Wednesday, June 03, 2015


Portland Police are shifting resources to its Tactical Operations Division to address rising gun violence in the City of Portland. 

"Recent gun violence has gravely impacted our community and is a reminder to police that we must remain fluid in our response. As with other spikes in gun violence, we must respond with additional officers to help reduce incidents," said Chief Lawrence P. O'Dea, III. "However, this remains a complex issue, and it will take all of our partners as well as community members to impact gun violence long-term. Enforcement can only be one side of this response. We need to focus on engaging youth in a holistic, community-wide approach. The Police Bureau is committed to ensuring that positive community engagement is a core element to furthering the public safety response to gun violence." 
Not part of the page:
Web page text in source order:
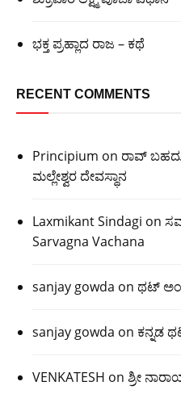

Six police officer positions are permanently being added to the Gang Enforcement Team (GET). These positions are being reallocated to GET from each of the three precincts' Neighborhood Response Teams (NRT) and Street Crimes Units (SCU). While this impacts the work being done by NRT and SCU, it has the least impact to patrol operations, according to police. 

The six new officers will be selected based on their training, experience, and desire to work to reduce gun violence and their commitment to building relationships with the community, according to the Portland Police Bureau. A Crime Analyst is also being assigned to focus specifically on gang and gun violence. 

The Detective Division Homicide and Cold Case Homicide Details will review and follow-up on unsolved gang-related homicides. Additionally, the Youth Services Division (YSD) and the Traffic Division will provide operational support on an as needed basis, and police will continue to work with the Mayor's Office of Youth Violence Prevention.  

Portland Police ask anyone with information about gang or gun crimes to provide information to Police Bureau's Tactical Operations Division at 503-823-4106 or [email protected]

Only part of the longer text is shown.